Seeking a court order to keep its NBA rights for the next decade off Prime Video while this all plays out, the move this morning by the Zaslav-led WBD comes two days after the league rejected the Burbank media giant’s reported $1.8 billion-per-year matching offer against Amazon. In quick response, WBD proclaimed: “We think they have grossly misinterpreted our contractual rights with respect to the 2025-26 season and beyond, and we will take appropriate action.”

Today, WBD took its shot. Click to read the WBD/TBS lawsuit against the NBA.

“The NBA … has refused to honor TBS’s Match,” said the 29-page jury trial seeking complaint. “Not only that, despite TBS’s clear match, the NBA has purported to grant the rights to Amazon in direct breach of the Agreement. Unless the NBA is ordered to specifically perform its obligations before the 2025-2026 season, TBS will lose the unique and valuable distribution rights that the Agreement (including the MRE) was designed to protect, as well as the many intangible and incalculable benefits that those rights bring to Plaintiffs’ business. Plaintiffs thus have no choice but to bring this action.”

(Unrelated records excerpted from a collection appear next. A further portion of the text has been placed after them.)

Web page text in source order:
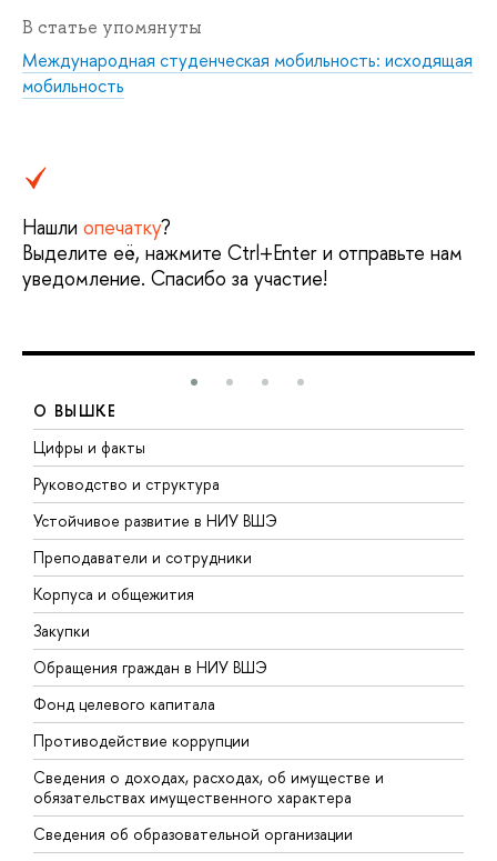
В статье упомянуты
Международная студенческая мобильность: исходящая
мобильность
Нашли опечатку?
Выделите её, нажмите Ctrl+Enter и отправьте нам
уведомление. Спасибо за участие!
О ВЫШКЕ
Цифры и факты
Руководство и структура
Устойчивое развитие в НИУ ВШЭ
Преподаватели и сотрудники
Корпуса и общежития
Закупки
Обращения граждан в НИУ ВШЭ
Фонд целевого капитала
Противодействие коррупции
Сведения о доходах, расходах, об имуществе и
обязательствах имущественного характера
Сведения об образовательной организации

Outside of the filing itself, TBS said in a statement to Deadline: “Given the NBA’s unjustified rejection of our matching of a third-party offer, we have taken legal action to enforce our rights. We strongly believe this is not just our contractual right, but also in the best interest of fans who want to keep watching our industry-leading NBA content with the choice and flexibility we offer them through our widely distributed WBD video-first distribution platforms – including TNT and Max.”

Not that the NBA seemed that impressed.

“Warner Bros. Discovery’s claims are without merit and our lawyers will address them,” league spokesperson Mike Bass told Deadline soon after the WBD suit dropped.

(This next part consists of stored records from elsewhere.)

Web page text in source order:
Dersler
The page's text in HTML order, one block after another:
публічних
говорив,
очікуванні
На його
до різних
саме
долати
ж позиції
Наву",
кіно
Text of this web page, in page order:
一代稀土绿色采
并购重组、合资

As a current NBA rightsholder through the end of the 2024-25 season, WBD had an exclusive window of talks but reportedly balked at the price. The NBA then went on to seal deals with the other incumbent, Disney-ESPN, as well as NBCUniversal and Amazon. The three packages are worth $77 billion over 11 years. When WBD asserted its rights to match Amazon’s offer, the league rejected it, prompting the media company to vow “appropriate action,” That action has now been taken.

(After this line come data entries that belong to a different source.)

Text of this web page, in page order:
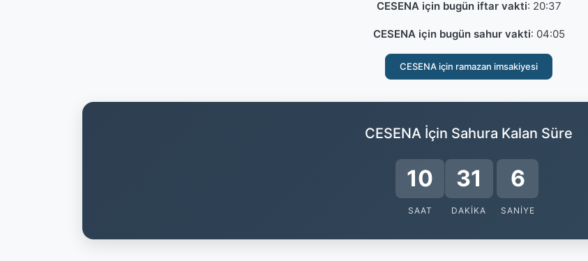
CESENA için bugün iftar vakti: 20:37
CESENA için bugün sahur vakti: 04:05
CESENA için ramazan imsakiyesi
CESENA İçin Sahura Kalan Süre
10
SAAT
31
DAKIKA
6
SANIYE
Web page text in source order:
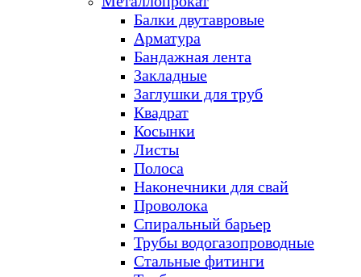
Балки двутавровые
Арматура
Бандажная лента
Закладные
Заглушки для труб
Квадрат
Косынки
Листы
Полоса
Наконечники для свай
Проволока
Спиральный барьер
Трубы водогазопроводные
Стальные фитинги
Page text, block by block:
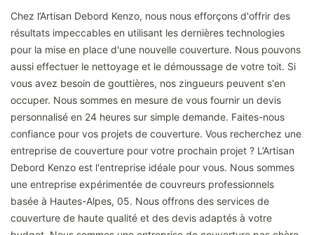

With a long history and deep ties with the NBA, WBD is betting it can leverage that history for a favorable outcome, either a fourth package of games or financial compensation or both. In addition to carrying NBA games for nearly four decades, Turner has also been the production backbone of NBA TV and NBA.com, which led many industry observers to expect that they would have the inside track to stay in the action.

With more than $40 billion in debt and a stock price bumping along at barely more than $8 a share (a third of its value at the close of the WarnerMedia-Discovery merger in 2022), WBD is keen to avoid another major blow. Zaslav is a former attorney who started his career at a law firm, and he has proven to be a dogged negotiator. Barry Diller, asked Friday morning about the NBA situation, predicted Zaslav would be able to “muck it up enough to be able to settle.” He also predicted that WBD would come away with games, which it needs to be able to sustain the sports tier of Max as well as its stake in joint streaming venture Venu Sports.